Institute for Clinical Evaluative Sciences, Toronto, ON, Canada
BACKGROUND: Emergency department (ED) use by patients with atrial fibrillation is high and will accelerate with the aging of the population. In patients with atrial fibrillation who are discharged from the ED, we aimed to describe their subsequent outpatient care, return ED visits, and management strategies associated with early return.
METHODS: We conducted a retrospective cohort analysis of patients 65 years or older with a primary ED diagnosis of atrial fibrillation who were discharged home from an ED in the province of Ontario, Canada, between April 2007 and March 2010. We describe subsequent outpatient care and repeat ED visits within 14 days of the index visit. We assessed factors associated with a repeat visit, overall, as well as by repeat visit outcome (discharged or admitted).
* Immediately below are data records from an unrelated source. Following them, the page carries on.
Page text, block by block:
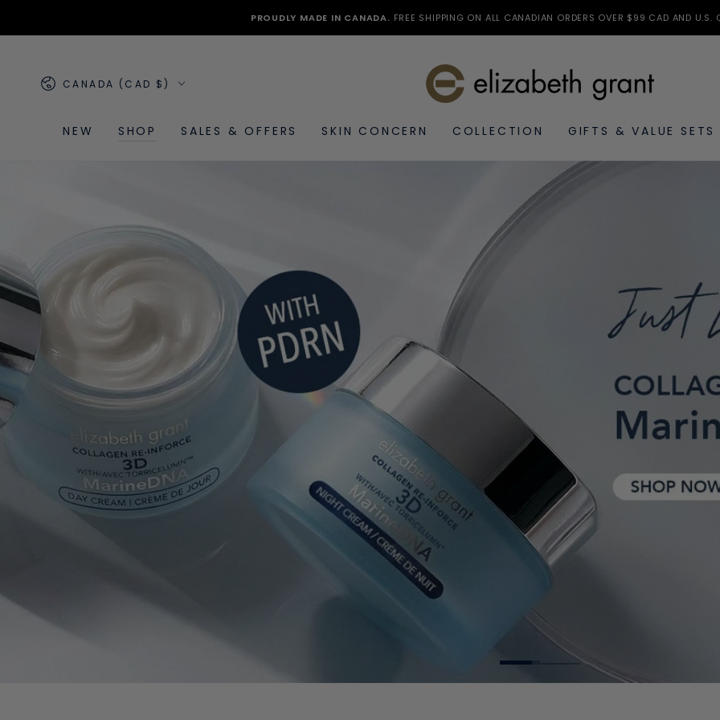
PROUDLY MADE IN CANADA. FREE SHIPPING ON ALL CANADIAN ORDERS OVER $99 CAD AND U.S.
Country/region
CANADA (CAD $)
NEW SHOP SALES & OFFERS SKIN CONCERN COLLECTION GIFTS & VALUE SETS
TORRICELUMN™ ABSOLUTE BUEZONE
AGE DEFY FOAMING
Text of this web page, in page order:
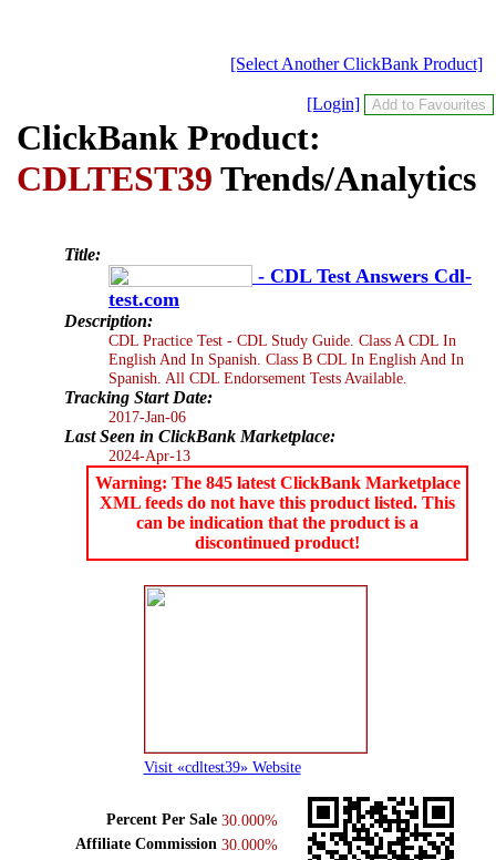
[Select Another ClickBank Product]
[Login]
ClickBank Product:
CDLTEST39 Trends/Analytics
Title:
- CDL Test Answers Cdl-
test.com
Description:
CDL Practice Test - CDL Study Guide. Class A CDL In
English And In Spanish. Class B CDL In English And In
Spanish. All CDL Endorsement Tests Available.
Tracking Start Date:
2017-Jan-06
Last Seen in ClickBank Marketplace:
2024-Apr-13
Warning: The 845 latest ClickBank Marketplace
XML feeds do not have this product listed. This
can be indication that the product is a
discontinued product!
Visit «cdltest39» Website
Percent Per Sale 30.000%
Affiliate Commission 30.000%
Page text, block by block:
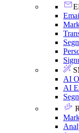
AI
AI
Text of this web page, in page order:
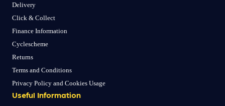
Delivery
Click & Collect
Finance Information
Cyclescheme
Returns
Terms and Conditions
Privacy Policy and Cookies Usage
Useful Information
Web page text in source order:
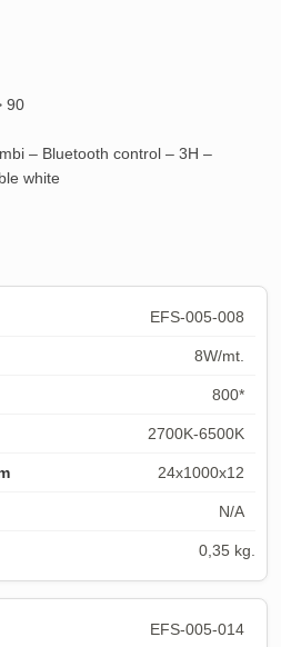
90
– Bluetooth control – 3H –
white
EFS-005-008
8W/mt.
800*
2700K-6500K
24x1000x12
N/A
0,35 kg.
EFS-005-014
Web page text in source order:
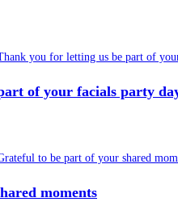
of your facials party
moments
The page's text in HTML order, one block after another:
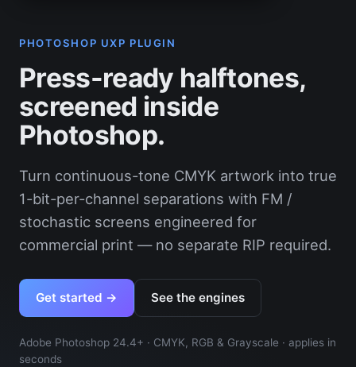
PHOTOSHOP UXP PLUGIN
Press-ready halftones,
screened inside
Photoshop.
Turn continuous-tone CMYK artwork into true
1-bit-per-channel separations with FM /
stochastic screens engineered for
commercial print — no separate RIP required.
Get started → See the engines
Adobe Photoshop 24.4+ · CMYK, RGB & Grayscale · applies in
seconds
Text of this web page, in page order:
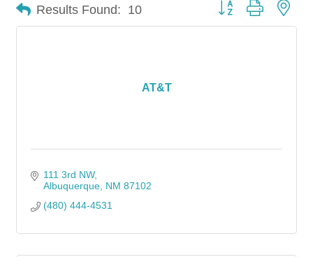
Results Found: 10 Button group with
AT&T
111 3rd NW
Albuquerque NM 87102
(480) 444-4531
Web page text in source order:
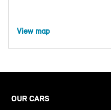
View map
OUR CARS
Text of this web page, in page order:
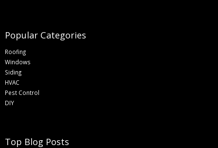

RESULTS: Among 12,772 index ED visits, the mean (SD) age was 77 (7.4) years, and 14-day mortality was 0.7% (95% CI 0.5%-0.8%). Within 14 days, 67.8% had no follow-up care, 19.4% saw solely a family physician, and 12.8% saw a specialist (internist or cardiologist). There were 1,310 (10.3%) repeat ED visits made by 1,146 (9.0%) patients. Management strategies associated with a lower hazard of a repeat visit included follow-up care with a specialist (hazard ratio 0.61; P = .003) and a digoxin prescription (vs a β-blocker; hazard ratio 0.69, P = .001).
CONCLUSIONS: Among older patients with atrial fibrillation discharged from an ED in the province of Ontario, 9% make 1 or more repeat visits within 14 days. Reductions in repeat emergency visits by low-risk patients are associated with timely specialist follow-up care.